As you and everyone else have solved this, I must be being extremely dense.

Any further comment? I've missed the post for submission, but don't want to just give up.

Wintonian - thank you very much for this thorough exposition; I'd already followed the path that you describe up until the solution of 6ac - but I then have the following difficulty:

At post #5 on this thread Xwordfan posted '6a in top left corner' - if this is correct (and as you say 'the answer to 6ac can go in only one position); and if, also as you say '...the final digit of 6ac is......the same as the second digit of 7ac' , I cannot for the life of me see how any pentomino connecting the last digit in 6ac with the (identical) second digit in 7ac can possibly avoid putting the same digit in both first and second places in the two-digit down entry at top centre - which will then not be prime - so; wrong.
As you say:' the second digit of the two-digit entry at the top of the grid cannot be the same as the second digit of 7ac, or the entry would not be prime.'

The only explanation for this paradox that I can think of is that I've put 7ac in the wrong place - but I really can't see any alternative, and 3dn and 4dn seem to confirm it.

As you and everyone else have solved this, I must be being extremely dense.

Any further comment? I've missed the post for submission, but don't want to just give up.

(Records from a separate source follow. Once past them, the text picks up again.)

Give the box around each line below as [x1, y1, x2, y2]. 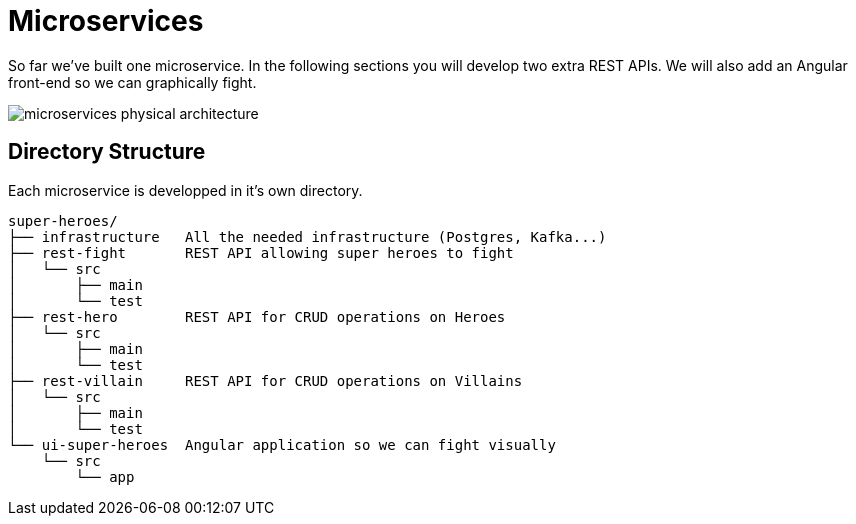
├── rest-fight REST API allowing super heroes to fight [8, 244, 514, 261]
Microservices [8, 4, 204, 38]
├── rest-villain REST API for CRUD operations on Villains [8, 372, 523, 389]
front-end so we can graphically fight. [8, 73, 257, 91]
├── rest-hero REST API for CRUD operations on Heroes [8, 308, 506, 325]
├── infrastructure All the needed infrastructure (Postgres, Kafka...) [8, 228, 607, 245]
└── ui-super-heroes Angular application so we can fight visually [8, 436, 556, 453]
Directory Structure [8, 139, 206, 165]
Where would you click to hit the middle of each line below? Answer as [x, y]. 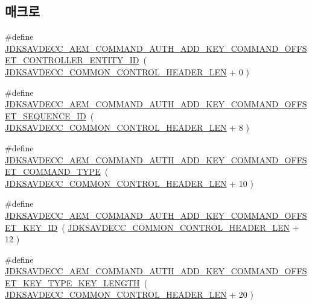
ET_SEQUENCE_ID [46, 115]
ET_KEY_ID [31, 227]
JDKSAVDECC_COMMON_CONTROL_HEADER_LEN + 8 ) [127, 127]
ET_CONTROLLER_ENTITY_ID [72, 60]
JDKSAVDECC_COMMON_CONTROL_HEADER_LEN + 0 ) [127, 71]
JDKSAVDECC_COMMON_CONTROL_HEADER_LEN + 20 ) [129, 294]
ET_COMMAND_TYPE [53, 171]
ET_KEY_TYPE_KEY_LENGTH [72, 282]
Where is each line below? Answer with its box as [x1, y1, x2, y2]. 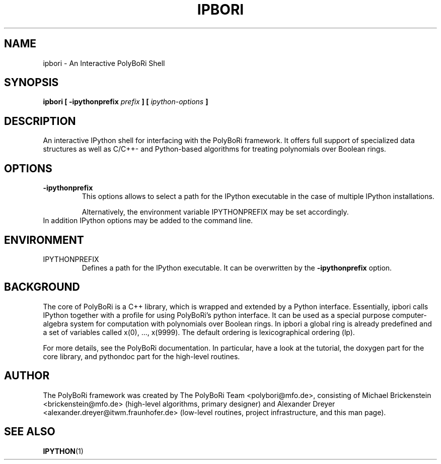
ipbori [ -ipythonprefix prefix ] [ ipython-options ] [43, 97, 208, 106]
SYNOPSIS [4, 76, 59, 89]
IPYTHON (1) [43, 446, 84, 455]
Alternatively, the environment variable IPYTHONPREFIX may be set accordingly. [82, 208, 349, 217]
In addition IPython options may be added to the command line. [43, 216, 253, 225]
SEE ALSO [4, 425, 55, 438]
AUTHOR [4, 369, 50, 382]
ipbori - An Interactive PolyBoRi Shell [43, 58, 165, 68]
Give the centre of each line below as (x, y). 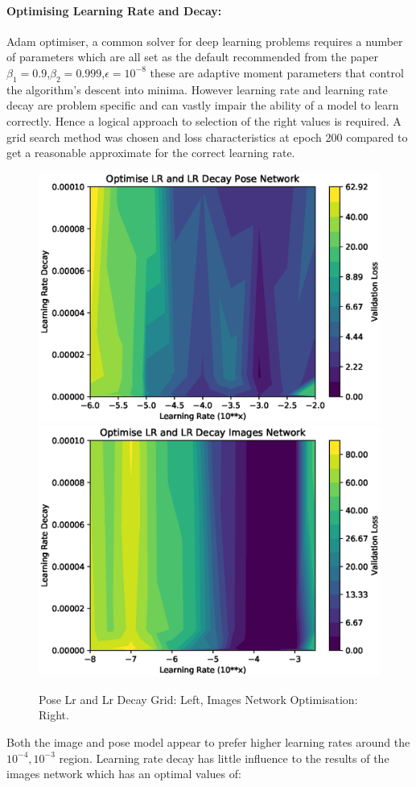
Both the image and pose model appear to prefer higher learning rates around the (208, 742)
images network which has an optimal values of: (124, 774)
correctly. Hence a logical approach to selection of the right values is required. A (204, 120)
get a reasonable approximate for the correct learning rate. (151, 153)
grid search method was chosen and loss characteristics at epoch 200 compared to (207, 137)
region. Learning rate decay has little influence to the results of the (224, 758)
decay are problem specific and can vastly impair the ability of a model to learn (203, 105)
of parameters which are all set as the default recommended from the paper (193, 57)
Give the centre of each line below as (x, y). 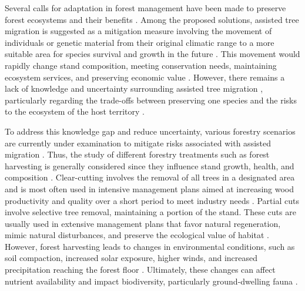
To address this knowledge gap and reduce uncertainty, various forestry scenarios (150, 131)
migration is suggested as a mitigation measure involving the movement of (138, 31)
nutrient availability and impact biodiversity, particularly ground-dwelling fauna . (151, 281)
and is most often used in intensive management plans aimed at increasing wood (150, 188)
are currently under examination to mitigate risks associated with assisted (138, 143)
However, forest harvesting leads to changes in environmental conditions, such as (150, 246)
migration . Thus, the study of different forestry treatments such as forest (137, 154)
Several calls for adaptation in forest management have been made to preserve (145, 8)
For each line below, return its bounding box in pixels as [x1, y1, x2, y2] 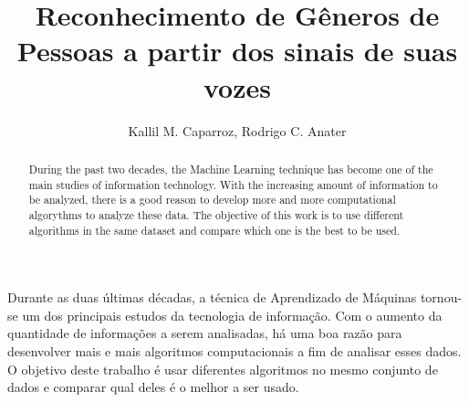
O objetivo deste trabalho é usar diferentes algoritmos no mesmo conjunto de [7, 359, 438, 378]
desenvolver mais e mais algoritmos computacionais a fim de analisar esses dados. [7, 341, 462, 360]
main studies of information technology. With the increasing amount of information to [28, 176, 438, 192]
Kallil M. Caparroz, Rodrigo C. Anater [128, 121, 347, 140]
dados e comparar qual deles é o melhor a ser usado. [7, 377, 299, 397]
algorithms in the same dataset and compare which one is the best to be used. [28, 222, 401, 238]
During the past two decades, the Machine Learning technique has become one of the [28, 161, 433, 176]
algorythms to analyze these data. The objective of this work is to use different [28, 206, 404, 222]
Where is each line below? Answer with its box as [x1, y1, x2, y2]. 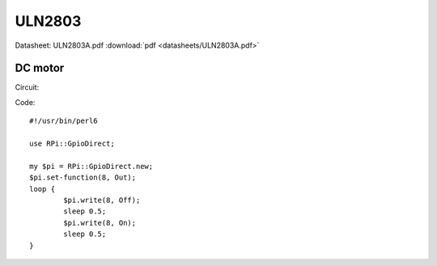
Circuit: [15, 82, 40, 92]
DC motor [15, 61, 65, 75]
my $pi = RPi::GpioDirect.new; [29, 162, 154, 171]
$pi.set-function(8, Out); [29, 173, 137, 182]
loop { [29, 184, 56, 193]
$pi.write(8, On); [63, 218, 137, 227]
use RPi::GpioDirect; [29, 139, 115, 149]
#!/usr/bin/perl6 [29, 116, 98, 125]
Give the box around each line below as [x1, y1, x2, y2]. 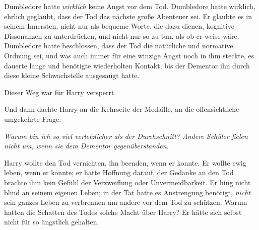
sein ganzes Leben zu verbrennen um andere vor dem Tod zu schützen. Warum [4, 197, 247, 207]
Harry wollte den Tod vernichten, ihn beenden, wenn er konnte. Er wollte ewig [4, 157, 246, 168]
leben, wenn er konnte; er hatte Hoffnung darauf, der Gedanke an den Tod [4, 167, 234, 178]
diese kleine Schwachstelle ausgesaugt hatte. [4, 70, 140, 81]
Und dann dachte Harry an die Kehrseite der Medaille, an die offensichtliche [4, 104, 239, 114]
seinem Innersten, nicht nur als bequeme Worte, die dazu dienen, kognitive [4, 21, 234, 31]
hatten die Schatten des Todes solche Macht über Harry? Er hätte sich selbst [4, 206, 242, 217]
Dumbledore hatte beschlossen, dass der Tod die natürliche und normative [4, 40, 233, 51]
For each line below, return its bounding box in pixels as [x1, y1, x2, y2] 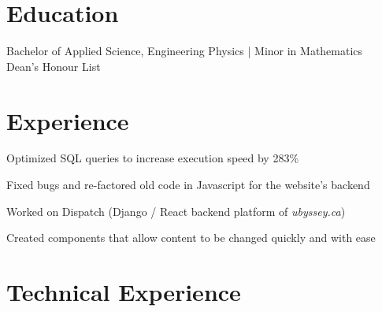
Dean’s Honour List [6, 58, 101, 74]
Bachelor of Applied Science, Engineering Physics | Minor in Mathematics [6, 43, 363, 59]
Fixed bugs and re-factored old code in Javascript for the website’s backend [6, 176, 370, 193]
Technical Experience [6, 276, 241, 307]
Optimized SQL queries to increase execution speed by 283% [6, 150, 299, 166]
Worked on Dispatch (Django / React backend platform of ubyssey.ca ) [6, 202, 346, 219]
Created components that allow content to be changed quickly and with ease [6, 229, 376, 246]
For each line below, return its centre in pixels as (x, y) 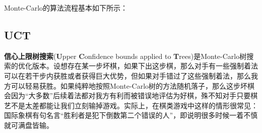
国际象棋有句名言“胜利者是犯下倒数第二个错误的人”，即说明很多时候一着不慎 (131, 115)
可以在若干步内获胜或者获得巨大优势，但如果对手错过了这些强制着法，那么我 (131, 75)
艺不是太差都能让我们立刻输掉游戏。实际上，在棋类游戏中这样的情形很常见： (131, 105)
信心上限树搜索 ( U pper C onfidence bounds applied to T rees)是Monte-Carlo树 (125, 56)
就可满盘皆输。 (29, 125)
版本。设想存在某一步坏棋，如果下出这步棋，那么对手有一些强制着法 (145, 66)
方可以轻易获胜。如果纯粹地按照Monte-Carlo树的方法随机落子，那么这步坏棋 (129, 85)
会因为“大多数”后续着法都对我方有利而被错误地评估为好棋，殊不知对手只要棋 (131, 95)
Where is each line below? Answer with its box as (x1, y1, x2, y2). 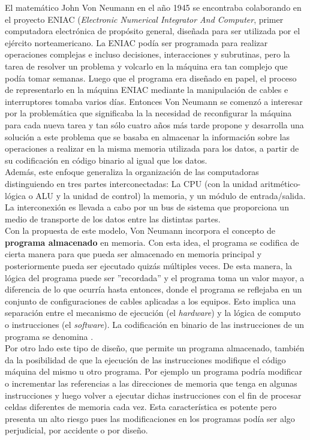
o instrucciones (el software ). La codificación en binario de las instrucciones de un (5, 318, 305, 331)
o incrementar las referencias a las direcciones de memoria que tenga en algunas (5, 377, 297, 389)
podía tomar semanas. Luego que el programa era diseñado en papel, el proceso (5, 71, 297, 84)
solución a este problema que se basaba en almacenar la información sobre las (5, 130, 290, 143)
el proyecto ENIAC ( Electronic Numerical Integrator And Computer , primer (5, 13, 284, 25)
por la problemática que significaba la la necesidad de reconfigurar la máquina (5, 107, 292, 119)
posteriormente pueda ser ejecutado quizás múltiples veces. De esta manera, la (5, 260, 293, 272)
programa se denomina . (5, 330, 94, 342)
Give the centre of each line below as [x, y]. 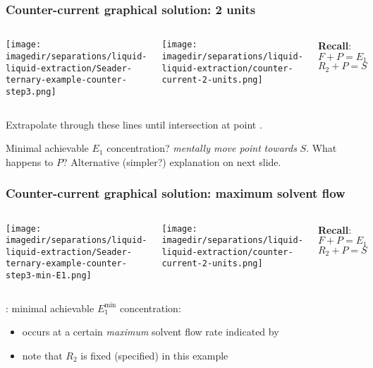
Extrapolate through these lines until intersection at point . [134, 124]
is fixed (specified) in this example [154, 355]
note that [42, 355]
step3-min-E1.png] [49, 276]
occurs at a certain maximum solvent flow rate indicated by [151, 332]
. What [322, 148]
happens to [30, 161]
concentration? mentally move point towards [202, 148]
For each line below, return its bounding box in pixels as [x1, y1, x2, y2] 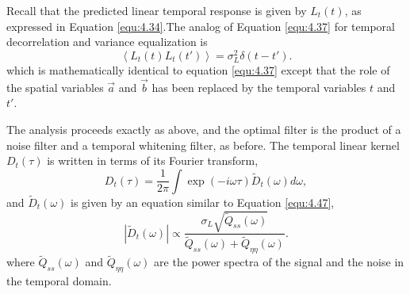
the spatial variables [6, 78, 104, 95]
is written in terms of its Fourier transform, [47, 152, 259, 169]
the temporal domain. [6, 273, 112, 289]
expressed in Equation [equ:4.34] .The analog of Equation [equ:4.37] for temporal [6, 17, 395, 34]
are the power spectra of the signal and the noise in [154, 254, 404, 270]
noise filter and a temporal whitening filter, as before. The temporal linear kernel [6, 136, 400, 153]
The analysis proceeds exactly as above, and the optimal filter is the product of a [6, 121, 401, 138]
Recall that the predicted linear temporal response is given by [6, 2, 307, 18]
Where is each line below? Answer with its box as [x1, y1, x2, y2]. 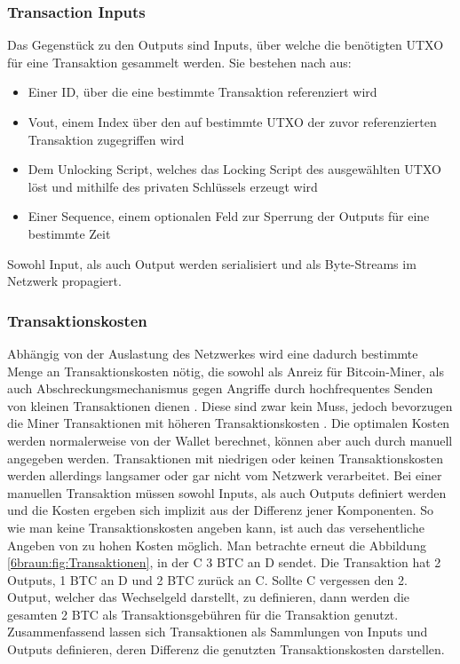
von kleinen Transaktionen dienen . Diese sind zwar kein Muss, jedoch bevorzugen [7, 396, 453, 415]
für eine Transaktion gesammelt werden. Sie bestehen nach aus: [7, 52, 352, 71]
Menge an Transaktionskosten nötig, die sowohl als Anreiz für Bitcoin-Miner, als [7, 361, 444, 380]
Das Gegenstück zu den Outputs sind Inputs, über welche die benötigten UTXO [7, 36, 444, 54]
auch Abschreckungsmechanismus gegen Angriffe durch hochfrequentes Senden [7, 379, 433, 398]
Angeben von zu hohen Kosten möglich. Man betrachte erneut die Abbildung [7, 535, 426, 554]
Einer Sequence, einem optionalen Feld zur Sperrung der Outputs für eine [28, 207, 430, 225]
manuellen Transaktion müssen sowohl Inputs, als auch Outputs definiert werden [7, 483, 447, 502]
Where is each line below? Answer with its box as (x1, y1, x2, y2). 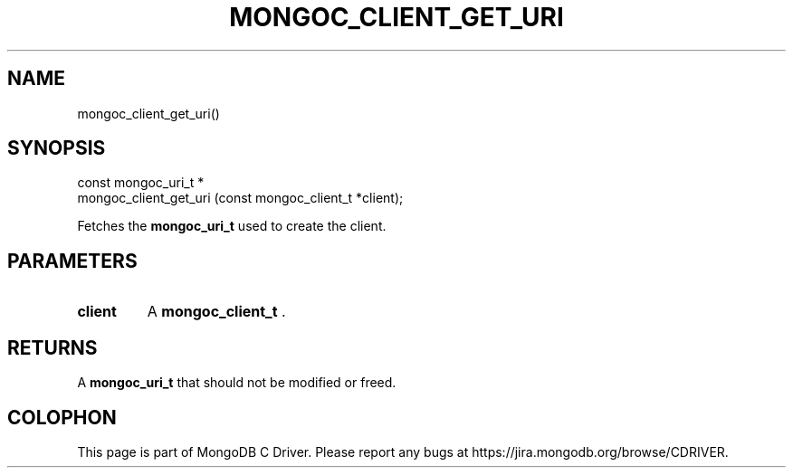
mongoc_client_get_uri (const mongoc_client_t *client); (77, 190, 404, 206)
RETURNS (7, 336, 98, 359)
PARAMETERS (7, 249, 138, 272)
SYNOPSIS (7, 137, 106, 160)
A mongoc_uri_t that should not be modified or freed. (77, 375, 396, 391)
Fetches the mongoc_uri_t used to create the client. (77, 218, 387, 234)
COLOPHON (7, 405, 117, 429)
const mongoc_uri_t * (77, 175, 205, 191)
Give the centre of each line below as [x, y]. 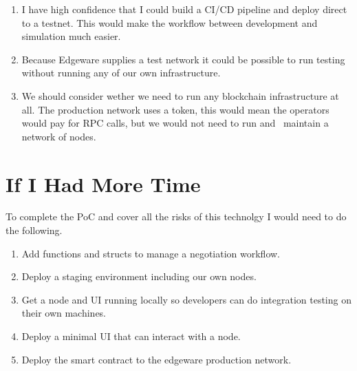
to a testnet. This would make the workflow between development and [170, 22]
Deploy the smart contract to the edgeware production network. [156, 359]
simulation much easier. [71, 36]
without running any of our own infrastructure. [121, 73]
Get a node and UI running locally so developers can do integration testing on [186, 299]
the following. [34, 230]
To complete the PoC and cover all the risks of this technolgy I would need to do [176, 216]
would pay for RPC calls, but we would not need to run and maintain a [175, 123]
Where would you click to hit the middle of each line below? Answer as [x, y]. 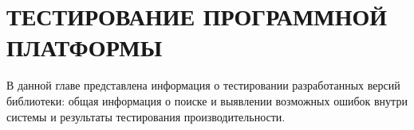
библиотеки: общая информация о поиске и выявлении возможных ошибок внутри [207, 100]
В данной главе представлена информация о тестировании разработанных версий [203, 85]
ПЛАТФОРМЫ [85, 47]
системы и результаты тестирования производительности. [146, 116]
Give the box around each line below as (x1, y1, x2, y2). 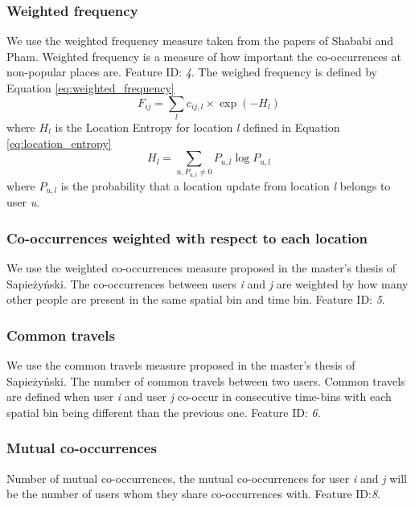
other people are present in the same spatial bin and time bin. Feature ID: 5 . (6, 291, 385, 308)
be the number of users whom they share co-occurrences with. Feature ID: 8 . (6, 485, 381, 502)
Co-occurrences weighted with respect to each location (6, 227, 368, 247)
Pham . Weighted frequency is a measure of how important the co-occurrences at (6, 47, 401, 64)
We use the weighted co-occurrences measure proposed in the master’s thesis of (6, 260, 397, 276)
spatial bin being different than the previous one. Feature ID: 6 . (6, 403, 321, 420)
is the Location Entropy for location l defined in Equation (55, 118, 340, 135)
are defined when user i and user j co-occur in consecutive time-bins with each (6, 388, 392, 405)
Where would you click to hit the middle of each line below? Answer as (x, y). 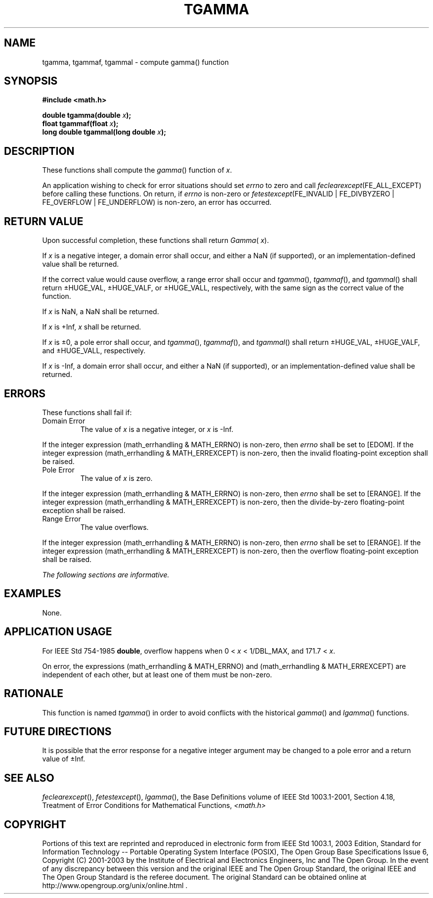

Oops -sorry for the duplication - I'd forgotten that there can be a delay , and re-posted thinking I'd failed to pass the Captcha

Aaaaahhh - the light may be dawning - I let myself be intimidated by that vertical black bar.....

..gee that's bettah
Muddah, Faddah kindly disregard that letter.

Let's see where this goes

Nailed it!...finally.

Thanks to Wintonian - and not least to https://metanumbers.com/

Hi Quixote,

Just caught up with your earlier post and glad that you have sorted things out. Yes, pentominoes can (and do) cross the bar lines.

Because of the pentomino restriction, there are only two possibilities for 6ac that have the right shape to fit in the first across entry (of four digits). One of these must be rejected because it would require the second digit of the upper 2-digit down prime entry to be even. The remaining entry uses two of the four digits from 1, 3, 7 and 9. Another of these is used in 7ac, so the lower two-digit prime down entry has to end with the remaining number. Because you have already used a particular shape of pentomino for the repeated digit in 7ac, you are restricted to a specific pentomino that includes the second digit of the lower 2-digit prime number and also the second and third digits of the lower down entry in the extreme right column. You should notice that the lower down entry in the extreme right column turns out to be 5dn.